You don’t want to be put in a position where you can lose your entire bank-roll, even with a near infinite payoff. After repeated trials you’re still eventually going to lose everything and you’re going to have to start again from 0.

So clearly any fraction of your bankroll less than 100% will avoid risk of ruin. Why not bet 90% of our bankroll on a positive EV bet? Well, it was derived that this ratio will maximize your long run rate of return. I have to admit it still feels overly conservative, but that’s one of the beautiful things about math: It doesn’t care how you feel. You start with your assumptions, you go through the motions, and you observe the results.

One side effect of the Kelly Criterion is it also makes a great case for diversification. Don’t put your entire bankroll on any single investment! No matter how great the return may look, if there’s even a 1% chance it could go bust you have to put some of your money somewhere else!

So let me ask a question: Can you think of any exceptions to using the Kelly Criterion? When might you want to be more or less aggressive? No right or wrong answer here. Just curious what you can come up with.

## The Bellman Equation

I’ve been taking classes in AI and Machine Learning and I’ve already bumped into this one on a few separate occasions. In my experience I usually see it in the context of Markov Decision Processes. Here it is:

$V^\pi(s) = R(s,\pi(s)) + \gamma \sum_{s'} P(s'|s,\pi(s)) V^\pi(s')$

This guy is pretty nasty looking, but he’s actually not so bad once you get to know him. First let me list out what everything in there is supposed to represent…

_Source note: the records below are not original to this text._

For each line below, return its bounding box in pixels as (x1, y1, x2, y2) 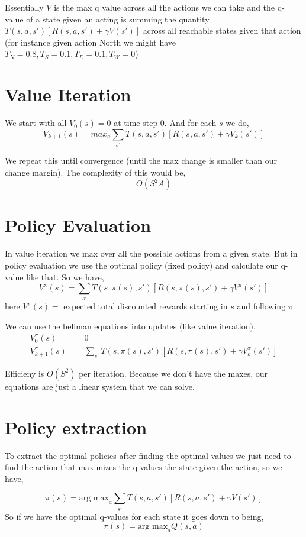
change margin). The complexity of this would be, (5, 166, 186, 178)
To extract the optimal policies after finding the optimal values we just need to (5, 449, 291, 461)
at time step (114, 117, 158, 129)
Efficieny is (5, 367, 44, 379)
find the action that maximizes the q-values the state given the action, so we (5, 461, 282, 473)
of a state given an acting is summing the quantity (26, 12, 210, 25)
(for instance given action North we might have (5, 35, 176, 48)
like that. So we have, (26, 270, 104, 283)
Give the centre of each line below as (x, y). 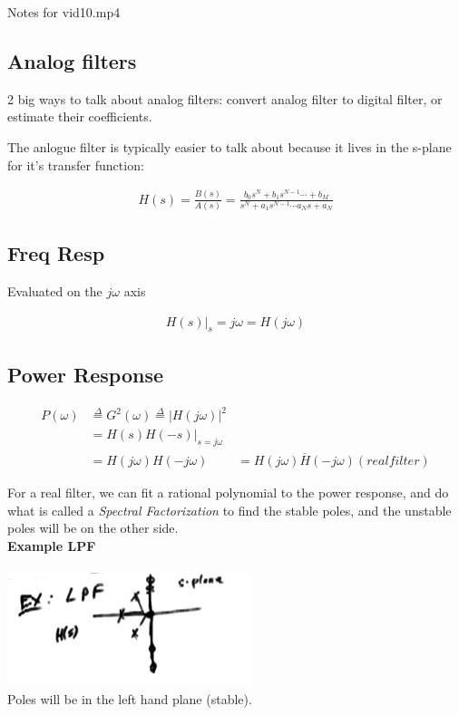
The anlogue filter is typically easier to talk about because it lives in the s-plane (229, 146)
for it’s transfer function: (76, 164)
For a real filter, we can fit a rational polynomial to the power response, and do (228, 493)
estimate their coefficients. (80, 116)
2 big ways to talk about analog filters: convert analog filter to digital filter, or (225, 98)
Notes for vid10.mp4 (64, 12)
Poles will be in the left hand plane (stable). (130, 698)
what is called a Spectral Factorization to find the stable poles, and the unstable (229, 510)
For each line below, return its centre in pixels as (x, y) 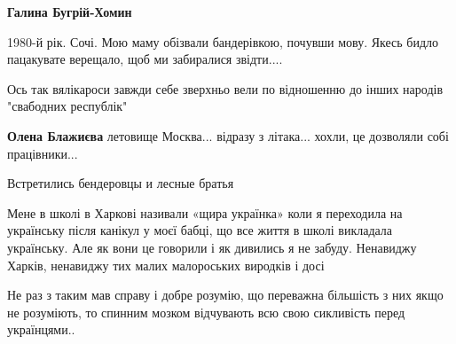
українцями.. (41, 329)
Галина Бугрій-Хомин (70, 12)
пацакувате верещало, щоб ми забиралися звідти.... (145, 59)
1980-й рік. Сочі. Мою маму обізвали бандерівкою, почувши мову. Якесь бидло (223, 41)
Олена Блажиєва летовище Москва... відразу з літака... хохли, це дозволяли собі (228, 135)
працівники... (43, 153)
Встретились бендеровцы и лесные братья (121, 183)
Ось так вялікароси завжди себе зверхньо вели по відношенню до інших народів (225, 88)

• $V^\pi(s)$: Think of this as value of being in a given state of the world ($s$) given that you tend to behave in a certain way ($\pi$).
• $\pi$: In machine learning we call this the policy, but that’s just another of saying an agent’s behavior. It maps the current state of the world to an action $\pi(s)=a$. Think of it this way: Let’s say my state $s$=”hungry.” This state tends to be mapped to the action $a$=”go eat a sandwich.”
• $R(s,\pi(s))$: Now we’re looking at the right-hand side of the equation. This is what’s called the reward function. It’s just a number in arbitrary units that tells us how good (or bad) it feels to be in state $s$, and performing action $\pi(s)=a$.
• Note: If we stopped here the equation above would look kind of stupid, right? The value of an action at a given state is equal to the reward from taking an action at a given state? Seems kind of redundant. Luckily it has more to say!
• $\gamma$: The discount rate where $0 \leq\gamma<1$. More on this later.
• $P(s'|s,\pi(s))$: Think of $s'$ as any state of the world after performing your action $\pi(s)=a$. Say you finish your sandwich, then your new state could be “I’m not hungry” or “I’m now dating Selena Gomez.” $P(s'|s,\pi(s))$ represents the probability of transition to that new state, given your current state and action.

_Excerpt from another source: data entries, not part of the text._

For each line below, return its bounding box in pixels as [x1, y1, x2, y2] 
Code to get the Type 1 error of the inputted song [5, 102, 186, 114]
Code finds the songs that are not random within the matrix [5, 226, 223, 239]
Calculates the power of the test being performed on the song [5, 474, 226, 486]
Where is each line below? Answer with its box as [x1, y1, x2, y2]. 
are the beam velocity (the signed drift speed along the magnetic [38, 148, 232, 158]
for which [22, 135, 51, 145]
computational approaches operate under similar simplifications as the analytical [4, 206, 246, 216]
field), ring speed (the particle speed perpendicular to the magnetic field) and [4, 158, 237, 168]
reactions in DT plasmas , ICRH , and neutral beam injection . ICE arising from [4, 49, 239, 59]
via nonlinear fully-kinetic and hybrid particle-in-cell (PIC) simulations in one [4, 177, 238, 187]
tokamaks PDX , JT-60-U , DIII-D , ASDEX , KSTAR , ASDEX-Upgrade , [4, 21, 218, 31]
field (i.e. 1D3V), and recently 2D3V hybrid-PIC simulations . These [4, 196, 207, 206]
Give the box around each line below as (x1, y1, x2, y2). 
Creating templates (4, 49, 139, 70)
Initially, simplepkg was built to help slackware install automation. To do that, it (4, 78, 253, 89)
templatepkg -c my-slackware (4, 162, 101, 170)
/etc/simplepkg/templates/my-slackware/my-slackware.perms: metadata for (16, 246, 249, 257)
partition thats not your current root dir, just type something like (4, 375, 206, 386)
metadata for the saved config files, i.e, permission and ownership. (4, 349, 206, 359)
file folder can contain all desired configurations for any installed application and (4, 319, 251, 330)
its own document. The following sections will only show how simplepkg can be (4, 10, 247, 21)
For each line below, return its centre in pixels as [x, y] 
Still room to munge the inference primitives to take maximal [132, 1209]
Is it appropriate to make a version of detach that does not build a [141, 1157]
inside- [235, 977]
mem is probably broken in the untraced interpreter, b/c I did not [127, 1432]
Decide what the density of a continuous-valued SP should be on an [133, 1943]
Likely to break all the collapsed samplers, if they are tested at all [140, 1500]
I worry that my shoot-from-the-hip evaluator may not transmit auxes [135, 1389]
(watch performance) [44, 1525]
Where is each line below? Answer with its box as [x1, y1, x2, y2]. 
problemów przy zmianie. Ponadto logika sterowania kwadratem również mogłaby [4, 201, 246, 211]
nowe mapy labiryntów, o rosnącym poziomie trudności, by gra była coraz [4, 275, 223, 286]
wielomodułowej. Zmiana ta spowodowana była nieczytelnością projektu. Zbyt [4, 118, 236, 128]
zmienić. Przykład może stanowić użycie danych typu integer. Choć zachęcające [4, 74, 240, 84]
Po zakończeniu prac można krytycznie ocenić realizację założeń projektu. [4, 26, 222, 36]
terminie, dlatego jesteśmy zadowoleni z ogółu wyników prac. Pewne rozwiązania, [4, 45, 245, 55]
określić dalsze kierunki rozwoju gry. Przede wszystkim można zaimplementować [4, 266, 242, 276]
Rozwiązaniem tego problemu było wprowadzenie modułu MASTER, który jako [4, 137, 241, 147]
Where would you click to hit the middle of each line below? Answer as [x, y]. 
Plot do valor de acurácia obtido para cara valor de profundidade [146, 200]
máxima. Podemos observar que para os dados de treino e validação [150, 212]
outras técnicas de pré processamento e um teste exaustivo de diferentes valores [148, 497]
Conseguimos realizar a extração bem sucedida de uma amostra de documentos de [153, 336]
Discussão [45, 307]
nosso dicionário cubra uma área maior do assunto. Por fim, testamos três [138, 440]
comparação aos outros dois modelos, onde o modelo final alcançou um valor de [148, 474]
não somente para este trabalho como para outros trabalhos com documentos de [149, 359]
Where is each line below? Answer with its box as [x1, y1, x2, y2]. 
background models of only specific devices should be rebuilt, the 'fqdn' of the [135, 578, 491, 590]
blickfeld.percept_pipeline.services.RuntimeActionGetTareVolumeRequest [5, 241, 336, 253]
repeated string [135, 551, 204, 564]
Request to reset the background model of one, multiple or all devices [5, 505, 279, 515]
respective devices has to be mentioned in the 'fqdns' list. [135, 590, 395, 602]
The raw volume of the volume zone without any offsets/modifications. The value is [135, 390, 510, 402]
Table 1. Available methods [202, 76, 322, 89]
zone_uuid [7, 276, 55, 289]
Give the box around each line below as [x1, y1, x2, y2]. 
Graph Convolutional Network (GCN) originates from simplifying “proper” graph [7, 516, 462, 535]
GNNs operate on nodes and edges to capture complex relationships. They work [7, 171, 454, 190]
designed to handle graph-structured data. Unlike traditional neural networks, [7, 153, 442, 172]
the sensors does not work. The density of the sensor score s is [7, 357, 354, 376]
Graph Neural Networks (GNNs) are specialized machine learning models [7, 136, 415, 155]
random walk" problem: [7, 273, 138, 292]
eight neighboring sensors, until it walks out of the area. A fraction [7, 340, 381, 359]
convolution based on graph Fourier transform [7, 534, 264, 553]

With the meaning of these variables defined we can think of the 2nd term in the equation as an expected value. Specifically, the expected value of our future returns given our present behavior:

$V^\pi(s) = R(s,\pi(s)) + \gamma \mathbb{E}[V^\pi(S)|s,\pi]$

Even though you won’t typically see the Bellman Equation unless you take some very specialized coursework in machine learning, I couldn’t help but feel sense of familiarity with this one the first time I saw it. Then it hit me: In my economics classes! Every business student is familiar with discounted cash flow. In this case we’re not trying to calculate the net present value of an investment, we’re trying to calculate the net present value of an agent’s behavior.

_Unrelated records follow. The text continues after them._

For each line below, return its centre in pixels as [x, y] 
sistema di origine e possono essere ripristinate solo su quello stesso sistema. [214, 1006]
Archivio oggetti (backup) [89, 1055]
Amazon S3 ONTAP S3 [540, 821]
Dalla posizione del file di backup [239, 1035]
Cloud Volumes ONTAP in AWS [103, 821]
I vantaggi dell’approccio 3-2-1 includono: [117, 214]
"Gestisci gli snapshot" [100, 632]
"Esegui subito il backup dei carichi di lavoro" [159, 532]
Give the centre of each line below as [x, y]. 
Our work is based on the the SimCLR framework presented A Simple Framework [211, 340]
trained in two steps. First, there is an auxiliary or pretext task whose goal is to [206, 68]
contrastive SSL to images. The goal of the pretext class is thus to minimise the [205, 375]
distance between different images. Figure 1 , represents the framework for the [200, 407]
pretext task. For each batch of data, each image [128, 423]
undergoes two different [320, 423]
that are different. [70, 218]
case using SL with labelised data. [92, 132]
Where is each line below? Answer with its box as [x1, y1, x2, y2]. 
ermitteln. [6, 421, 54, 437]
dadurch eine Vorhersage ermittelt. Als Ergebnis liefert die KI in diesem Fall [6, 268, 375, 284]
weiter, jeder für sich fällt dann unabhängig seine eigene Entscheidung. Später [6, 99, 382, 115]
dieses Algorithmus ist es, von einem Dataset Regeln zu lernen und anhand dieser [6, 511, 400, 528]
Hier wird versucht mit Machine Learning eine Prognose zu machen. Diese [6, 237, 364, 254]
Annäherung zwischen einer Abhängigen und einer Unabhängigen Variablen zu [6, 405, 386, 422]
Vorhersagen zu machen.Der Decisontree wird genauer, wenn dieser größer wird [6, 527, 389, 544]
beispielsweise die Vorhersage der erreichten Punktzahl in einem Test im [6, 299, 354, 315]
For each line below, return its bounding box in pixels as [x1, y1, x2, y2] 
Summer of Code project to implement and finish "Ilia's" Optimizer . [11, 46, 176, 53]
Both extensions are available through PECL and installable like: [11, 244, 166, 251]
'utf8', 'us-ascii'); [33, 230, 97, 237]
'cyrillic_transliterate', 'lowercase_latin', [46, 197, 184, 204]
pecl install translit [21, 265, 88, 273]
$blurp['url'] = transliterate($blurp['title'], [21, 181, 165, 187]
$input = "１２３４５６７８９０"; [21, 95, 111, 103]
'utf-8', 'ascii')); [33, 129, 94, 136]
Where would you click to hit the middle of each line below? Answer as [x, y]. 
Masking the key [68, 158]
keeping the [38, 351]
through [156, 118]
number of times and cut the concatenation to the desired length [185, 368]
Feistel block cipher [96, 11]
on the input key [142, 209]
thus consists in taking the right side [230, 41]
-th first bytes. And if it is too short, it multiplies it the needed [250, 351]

The discount rate $\gamma$ tells us to what degree we should value the outcome of our future behavior. A $\gamma$ of close to 0 and an agent will become hedonistic, concerned only with the current state of the world. A $\gamma$ close to 1 and the agent is willing to forgo present reward for future gain, but perhaps to a fault–who cares if I have a guaranteed way of becoming a billionaire 200 years from now? The value of $\gamma$ is up to us, but it’s a matter of striking the right balance between the present and the future.